Recently, I was analyzing a very large dataset and ran into a roadblock: the file size was simply too large for the LLM to process effectively. I tried several approaches—cleaning, transforming, compressing, and even splitting the data into smaller chunks. In essence, I was adapting my problem to fit the tool.

Then, in one of my iterations, something unexpected happened. The LLM itself suggested that perhaps I was using the wrong tool for the job. And it was right. I was so focused on making the problem work within the constraints of an LLM that I overlooked more suitable solutions.
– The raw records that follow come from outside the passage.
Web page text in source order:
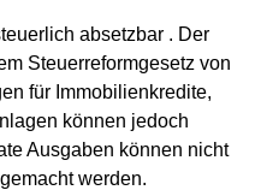
absetzbar . Der
Steuerreformgesetz von
für Immobilienkredite,
können jedoch
Ausgaben können nicht
werden.
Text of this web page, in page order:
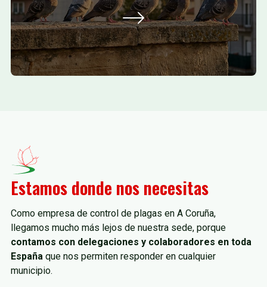
Estamos donde nos necesitas
Como empresa de control de plagas en A Coruña,
llegamos mucho más lejos de nuestra sede, porque
contamos con delegaciones y colaboradores en toda
Españaque nos permiten responder en cualquier
municipio.
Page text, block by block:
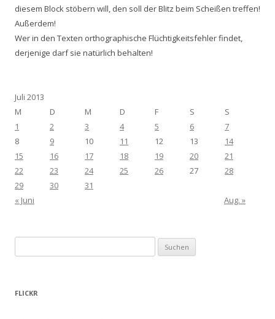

It was a classic case of “when all you have is a hammer, everything looks like a nail.” This experience was a great reminder that while LLMs are incredibly powerful, they are not a one-size-fits-all solution. Choosing the right tool for the task is just as important as understanding the problem itself.


Conway’s Law

"Any organization that designs a system will produce a design whose structure is a copy of the organization's communication structure."

This principle is more than just an observation; it’s a strategic insight. The way teams are structured and communicate within an organization profoundly impacts the systems, products, and services they deliver.

Team organization is an ongoing process that must evolve with the business. Revisiting and refining team topologies is essential to maintaining alignment and achieving success.